[Required work] Some lines hold the string "labels". Copy all of them from the material that follows.

[Records for the task]
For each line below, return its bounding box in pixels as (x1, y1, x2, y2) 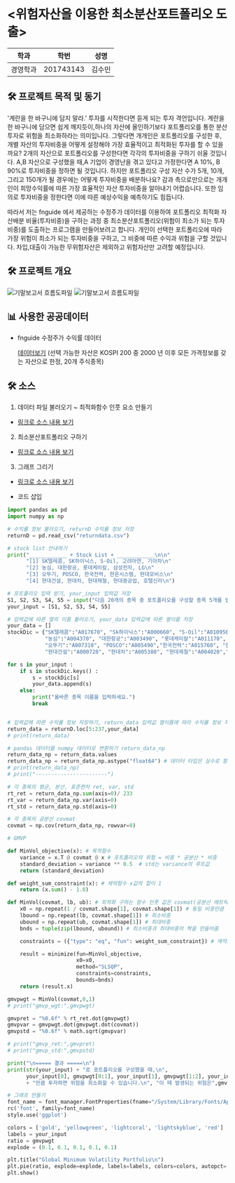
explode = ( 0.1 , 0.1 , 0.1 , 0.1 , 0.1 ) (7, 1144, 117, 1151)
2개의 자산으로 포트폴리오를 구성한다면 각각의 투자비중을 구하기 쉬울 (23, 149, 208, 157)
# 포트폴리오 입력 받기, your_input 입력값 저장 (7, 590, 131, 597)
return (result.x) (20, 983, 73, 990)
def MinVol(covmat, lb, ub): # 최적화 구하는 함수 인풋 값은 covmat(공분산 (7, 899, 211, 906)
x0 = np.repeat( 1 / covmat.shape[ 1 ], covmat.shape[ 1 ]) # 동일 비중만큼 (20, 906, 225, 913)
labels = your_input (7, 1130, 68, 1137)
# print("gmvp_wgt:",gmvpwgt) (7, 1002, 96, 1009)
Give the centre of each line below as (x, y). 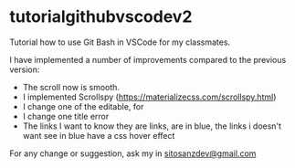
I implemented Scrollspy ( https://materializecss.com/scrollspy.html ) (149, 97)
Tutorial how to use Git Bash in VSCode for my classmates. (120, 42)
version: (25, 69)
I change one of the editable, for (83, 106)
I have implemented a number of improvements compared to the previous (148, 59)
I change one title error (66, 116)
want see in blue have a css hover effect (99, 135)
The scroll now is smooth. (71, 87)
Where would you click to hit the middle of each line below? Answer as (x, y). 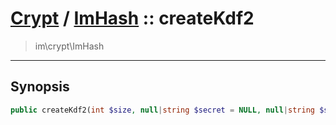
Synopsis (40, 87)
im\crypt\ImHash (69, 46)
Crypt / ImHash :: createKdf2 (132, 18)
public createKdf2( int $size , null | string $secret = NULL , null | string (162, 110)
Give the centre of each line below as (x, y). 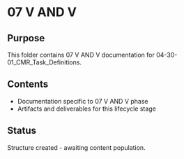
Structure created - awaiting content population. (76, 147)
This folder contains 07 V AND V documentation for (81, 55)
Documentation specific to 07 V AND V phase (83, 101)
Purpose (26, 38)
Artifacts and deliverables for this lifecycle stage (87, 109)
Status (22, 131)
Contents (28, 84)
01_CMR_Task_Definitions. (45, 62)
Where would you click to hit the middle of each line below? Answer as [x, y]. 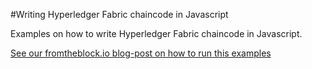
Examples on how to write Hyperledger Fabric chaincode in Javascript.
...
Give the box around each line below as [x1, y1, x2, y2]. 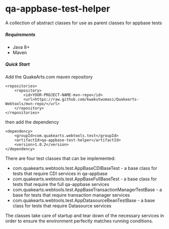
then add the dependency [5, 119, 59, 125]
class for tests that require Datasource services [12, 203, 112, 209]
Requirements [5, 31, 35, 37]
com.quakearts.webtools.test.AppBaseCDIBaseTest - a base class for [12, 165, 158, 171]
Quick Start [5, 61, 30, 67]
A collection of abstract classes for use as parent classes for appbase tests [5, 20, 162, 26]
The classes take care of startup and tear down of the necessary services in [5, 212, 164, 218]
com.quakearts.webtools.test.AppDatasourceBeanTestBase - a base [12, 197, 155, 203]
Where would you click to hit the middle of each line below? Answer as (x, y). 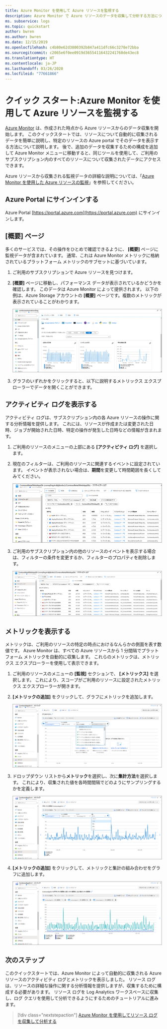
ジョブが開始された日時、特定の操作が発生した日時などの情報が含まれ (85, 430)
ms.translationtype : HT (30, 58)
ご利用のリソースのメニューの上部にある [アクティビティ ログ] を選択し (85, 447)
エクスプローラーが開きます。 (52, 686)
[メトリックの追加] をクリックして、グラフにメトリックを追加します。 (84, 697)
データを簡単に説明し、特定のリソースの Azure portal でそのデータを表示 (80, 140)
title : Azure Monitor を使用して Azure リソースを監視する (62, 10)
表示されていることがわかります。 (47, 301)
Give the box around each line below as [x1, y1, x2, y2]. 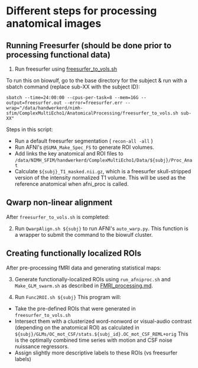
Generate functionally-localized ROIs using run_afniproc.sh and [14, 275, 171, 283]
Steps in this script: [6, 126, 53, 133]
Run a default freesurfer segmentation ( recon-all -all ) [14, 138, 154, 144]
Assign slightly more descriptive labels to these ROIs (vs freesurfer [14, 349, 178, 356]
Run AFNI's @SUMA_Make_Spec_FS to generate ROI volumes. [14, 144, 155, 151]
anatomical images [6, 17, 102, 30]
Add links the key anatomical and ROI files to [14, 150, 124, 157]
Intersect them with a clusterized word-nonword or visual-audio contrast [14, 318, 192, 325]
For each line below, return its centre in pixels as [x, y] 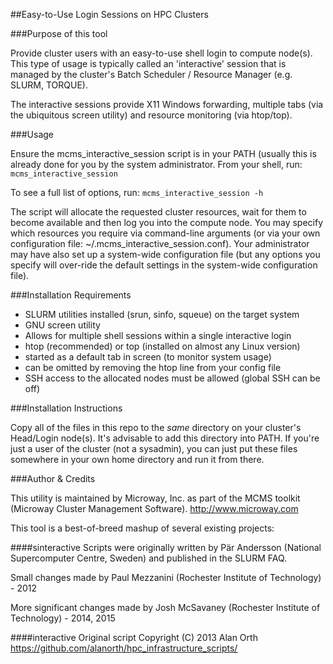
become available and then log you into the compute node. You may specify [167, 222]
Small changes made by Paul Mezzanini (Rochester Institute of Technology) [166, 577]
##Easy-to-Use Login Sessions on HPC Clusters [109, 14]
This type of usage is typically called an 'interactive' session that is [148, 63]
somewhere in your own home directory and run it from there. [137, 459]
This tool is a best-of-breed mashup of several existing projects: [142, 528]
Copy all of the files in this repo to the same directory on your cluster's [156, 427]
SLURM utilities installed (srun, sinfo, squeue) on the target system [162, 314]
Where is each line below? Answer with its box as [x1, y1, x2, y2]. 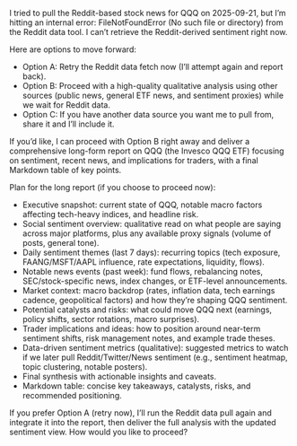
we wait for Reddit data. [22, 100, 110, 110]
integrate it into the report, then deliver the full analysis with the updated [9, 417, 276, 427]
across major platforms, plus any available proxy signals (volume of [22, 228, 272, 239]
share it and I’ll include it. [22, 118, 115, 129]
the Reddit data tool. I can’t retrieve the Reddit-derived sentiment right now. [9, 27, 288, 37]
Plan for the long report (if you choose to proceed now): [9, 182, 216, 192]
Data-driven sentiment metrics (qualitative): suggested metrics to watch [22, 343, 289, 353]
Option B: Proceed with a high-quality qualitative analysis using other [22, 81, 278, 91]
---
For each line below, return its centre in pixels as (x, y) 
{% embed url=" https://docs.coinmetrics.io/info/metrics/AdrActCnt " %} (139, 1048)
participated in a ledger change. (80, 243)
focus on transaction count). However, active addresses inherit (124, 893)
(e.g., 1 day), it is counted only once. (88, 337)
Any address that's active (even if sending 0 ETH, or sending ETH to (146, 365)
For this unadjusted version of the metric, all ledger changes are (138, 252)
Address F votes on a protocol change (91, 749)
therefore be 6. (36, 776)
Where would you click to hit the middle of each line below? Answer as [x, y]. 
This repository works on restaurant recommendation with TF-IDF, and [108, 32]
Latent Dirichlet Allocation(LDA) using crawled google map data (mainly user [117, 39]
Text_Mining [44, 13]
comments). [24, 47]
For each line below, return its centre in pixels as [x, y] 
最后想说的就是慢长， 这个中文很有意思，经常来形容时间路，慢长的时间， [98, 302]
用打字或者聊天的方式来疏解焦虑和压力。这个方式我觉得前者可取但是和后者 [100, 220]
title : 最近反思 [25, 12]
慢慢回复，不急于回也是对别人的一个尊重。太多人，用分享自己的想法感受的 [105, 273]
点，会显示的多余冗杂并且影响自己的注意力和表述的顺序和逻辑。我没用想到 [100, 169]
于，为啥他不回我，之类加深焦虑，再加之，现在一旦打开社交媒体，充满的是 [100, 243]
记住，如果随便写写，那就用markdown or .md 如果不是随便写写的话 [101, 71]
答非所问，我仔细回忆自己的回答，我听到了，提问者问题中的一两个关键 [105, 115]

[Task answer]
labels = your_input (7, 1130, 68, 1137)
Assign slightly more descriptive labels to these ROIs (vs freesurfer [14, 349, 178, 356]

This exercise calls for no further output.